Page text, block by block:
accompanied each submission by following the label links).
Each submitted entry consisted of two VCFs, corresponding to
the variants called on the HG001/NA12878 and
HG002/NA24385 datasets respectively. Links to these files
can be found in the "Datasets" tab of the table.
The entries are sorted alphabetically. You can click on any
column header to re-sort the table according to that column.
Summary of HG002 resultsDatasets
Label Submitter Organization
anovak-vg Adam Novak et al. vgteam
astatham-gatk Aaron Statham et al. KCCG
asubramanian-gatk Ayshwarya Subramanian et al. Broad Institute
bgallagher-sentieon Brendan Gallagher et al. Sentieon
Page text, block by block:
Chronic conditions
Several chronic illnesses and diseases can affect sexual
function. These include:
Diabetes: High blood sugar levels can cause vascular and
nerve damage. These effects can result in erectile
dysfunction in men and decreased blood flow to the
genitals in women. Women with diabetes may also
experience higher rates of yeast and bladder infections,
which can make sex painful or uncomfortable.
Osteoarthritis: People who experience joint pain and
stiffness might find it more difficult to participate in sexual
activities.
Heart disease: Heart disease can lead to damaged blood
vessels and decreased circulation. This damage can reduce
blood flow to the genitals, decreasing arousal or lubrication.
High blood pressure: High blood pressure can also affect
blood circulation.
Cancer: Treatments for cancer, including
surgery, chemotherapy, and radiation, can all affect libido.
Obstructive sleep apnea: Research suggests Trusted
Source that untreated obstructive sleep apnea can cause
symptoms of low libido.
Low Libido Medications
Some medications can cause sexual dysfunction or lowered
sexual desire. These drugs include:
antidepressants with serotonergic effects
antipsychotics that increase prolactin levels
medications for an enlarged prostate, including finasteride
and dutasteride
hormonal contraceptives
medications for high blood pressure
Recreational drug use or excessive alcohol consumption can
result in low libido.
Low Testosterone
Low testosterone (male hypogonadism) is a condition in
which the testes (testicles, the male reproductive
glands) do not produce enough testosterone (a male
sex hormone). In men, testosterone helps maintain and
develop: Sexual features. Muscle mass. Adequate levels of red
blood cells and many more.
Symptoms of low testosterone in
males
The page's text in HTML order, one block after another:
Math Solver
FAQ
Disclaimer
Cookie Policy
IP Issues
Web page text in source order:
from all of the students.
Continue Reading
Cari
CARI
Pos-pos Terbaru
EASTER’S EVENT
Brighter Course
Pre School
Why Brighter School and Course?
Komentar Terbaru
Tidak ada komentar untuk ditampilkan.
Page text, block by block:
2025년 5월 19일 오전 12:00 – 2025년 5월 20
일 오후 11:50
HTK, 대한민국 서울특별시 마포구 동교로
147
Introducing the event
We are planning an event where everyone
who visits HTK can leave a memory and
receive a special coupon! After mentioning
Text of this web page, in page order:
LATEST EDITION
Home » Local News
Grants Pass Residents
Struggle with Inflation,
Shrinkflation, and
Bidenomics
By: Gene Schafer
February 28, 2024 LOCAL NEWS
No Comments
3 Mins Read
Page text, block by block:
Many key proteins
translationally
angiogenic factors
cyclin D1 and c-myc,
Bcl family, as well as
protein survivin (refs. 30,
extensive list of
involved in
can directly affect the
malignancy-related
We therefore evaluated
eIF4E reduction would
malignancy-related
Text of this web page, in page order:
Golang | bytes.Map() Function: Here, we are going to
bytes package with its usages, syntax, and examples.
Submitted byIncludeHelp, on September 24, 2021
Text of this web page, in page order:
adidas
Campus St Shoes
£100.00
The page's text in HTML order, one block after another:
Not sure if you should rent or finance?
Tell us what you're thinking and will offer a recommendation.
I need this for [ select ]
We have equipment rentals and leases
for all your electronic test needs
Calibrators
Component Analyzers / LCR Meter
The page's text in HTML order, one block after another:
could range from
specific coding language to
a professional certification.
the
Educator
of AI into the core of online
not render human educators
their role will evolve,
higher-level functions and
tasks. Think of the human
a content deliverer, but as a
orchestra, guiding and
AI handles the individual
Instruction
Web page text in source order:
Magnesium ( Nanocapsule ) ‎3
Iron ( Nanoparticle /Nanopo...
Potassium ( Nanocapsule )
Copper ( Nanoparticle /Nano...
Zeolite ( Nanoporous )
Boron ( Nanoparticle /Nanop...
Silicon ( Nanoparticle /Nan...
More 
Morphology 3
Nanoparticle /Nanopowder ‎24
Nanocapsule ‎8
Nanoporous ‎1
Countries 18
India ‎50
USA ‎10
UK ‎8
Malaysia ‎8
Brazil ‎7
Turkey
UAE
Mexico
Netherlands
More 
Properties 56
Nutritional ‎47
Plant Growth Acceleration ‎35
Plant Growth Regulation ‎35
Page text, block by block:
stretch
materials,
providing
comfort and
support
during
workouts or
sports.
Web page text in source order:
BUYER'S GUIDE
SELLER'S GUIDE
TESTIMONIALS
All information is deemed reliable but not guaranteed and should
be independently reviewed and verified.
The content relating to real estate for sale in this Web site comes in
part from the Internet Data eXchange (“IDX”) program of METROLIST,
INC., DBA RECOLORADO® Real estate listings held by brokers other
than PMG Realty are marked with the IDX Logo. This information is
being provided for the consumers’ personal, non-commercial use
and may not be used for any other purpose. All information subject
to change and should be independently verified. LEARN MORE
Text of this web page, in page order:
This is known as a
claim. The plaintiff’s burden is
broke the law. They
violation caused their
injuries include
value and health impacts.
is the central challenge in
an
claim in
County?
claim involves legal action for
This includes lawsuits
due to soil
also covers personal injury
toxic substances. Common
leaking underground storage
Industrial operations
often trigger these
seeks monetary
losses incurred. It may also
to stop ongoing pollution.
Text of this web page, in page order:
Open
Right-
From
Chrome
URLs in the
◇ ◇ ◇ ◇
== THE PROBLEM ==
Your answer should be the exact lines above from the one with "Each submitted entry" through the one with "surgery, chemotherapy, and", both included, and nothing besides.

== EXERCISE RESPONSE ==
Each submitted entry consisted of two VCFs, corresponding to
the variants called on the HG001/NA12878 and
HG002/NA24385 datasets respectively. Links to these files
can be found in the "Datasets" tab of the table.
The entries are sorted alphabetically. You can click on any
column header to re-sort the table according to that column.
Summary of HG002 resultsDatasets
Label Submitter Organization
anovak-vg Adam Novak et al. vgteam
astatham-gatk Aaron Statham et al. KCCG
asubramanian-gatk Ayshwarya Subramanian et al. Broad Institute
bgallagher-sentieon Brendan Gallagher et al. Sentieon
Page text, block by block:
Chronic conditions
Several chronic illnesses and diseases can affect sexual
function. These include:
Diabetes: High blood sugar levels can cause vascular and
nerve damage. These effects can result in erectile
dysfunction in men and decreased blood flow to the
genitals in women. Women with diabetes may also
experience higher rates of yeast and bladder infections,
which can make sex painful or uncomfortable.
Osteoarthritis: People who experience joint pain and
stiffness might find it more difficult to participate in sexual
activities.
Heart disease: Heart disease can lead to damaged blood
vessels and decreased circulation. This damage can reduce
blood flow to the genitals, decreasing arousal or lubrication.
High blood pressure: High blood pressure can also affect
blood circulation.
Cancer: Treatments for cancer, including
surgery, chemotherapy, and radiation, can all affect libido.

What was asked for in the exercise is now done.